The Practical Workflow

Here's what the actual day-to-day looks like when you're using this for real content:

ComfyUI API: ComfyUI exposes a REST API. You POST a workflow JSON (which describes the node graph), and it queues the generation. You can poll for completion or use websockets. This means you can script batch generations, iterate on prompts programmatically, and build this into actual pipelines.

Prompt Engineering for Video: Video prompts are different from image prompts. You need to describe motion, camera work, and temporal changes. "Slow drone shot ascending over suburban neighborhood, morning light, cars parked in driveways" works better than "beautiful suburban neighborhood." The model needs to know what happens, not just what exists.

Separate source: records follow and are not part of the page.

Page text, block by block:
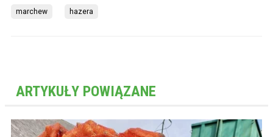
marchew hazera
ARTYKUŁY POWIĄZANE
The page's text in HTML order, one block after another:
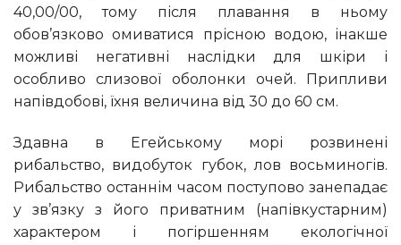
40,00/00, тому після плавання в ньому
обов’язково омиватися прісною водою, інакше
можливі негативні наслідки для шкіри і
особливо слизової оболонки очей. Припливи
напівдобові, їхня величина від 30 до 60 см.
Здавна в Егейському морі розвинені
рибальство, видобуток губок, лов восьминогів.
Рибальство останнім часом поступово занепадає
у зв’язку з його приватним (напівкустарним)
характером і погіршенням екологічної
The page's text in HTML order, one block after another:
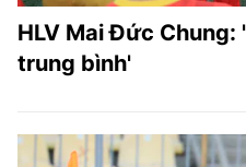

Negative Prompts Matter: For the 1.3B model especially, negative prompts are critical for steering away from the model's defaults. My go-to negative prompt became: "oversaturated, vibrant colors, HDR, luxury, resort, stock footage look, lens flare, cinematic color grading, unrealistic lighting." Basically, everything that makes AI video look like AI video.

Batch and Cherry-Pick: I generate 5 clips per prompt, pick the best 1-2. The model is stochastic, so you'll get variation. Some clips have weird artifacts, some nail it. At 60-90 seconds per generation, you can try a lot of variations quickly.

What's Next

The 14B model with GGUF quantization is the obvious next step. Better coherence, better motion, fewer artifacts. I also want to explore longer clips by chaining generations, using the last frame of one clip as the first frame of the next.

For KOAP specifically, I'm building a library of community-style B-roll clips that we can use across the website, social media, and pitch decks. All generated locally, no licensing issues, no stock footage watermarks.

The fact that this runs on a single consumer GPU in my office is still wild to me. A year ago this required cloud compute and serious money. Now it's a pip install and an afternoon of prompt tweaking.

The future of video content is local, iterative, and cheap. And it's already here.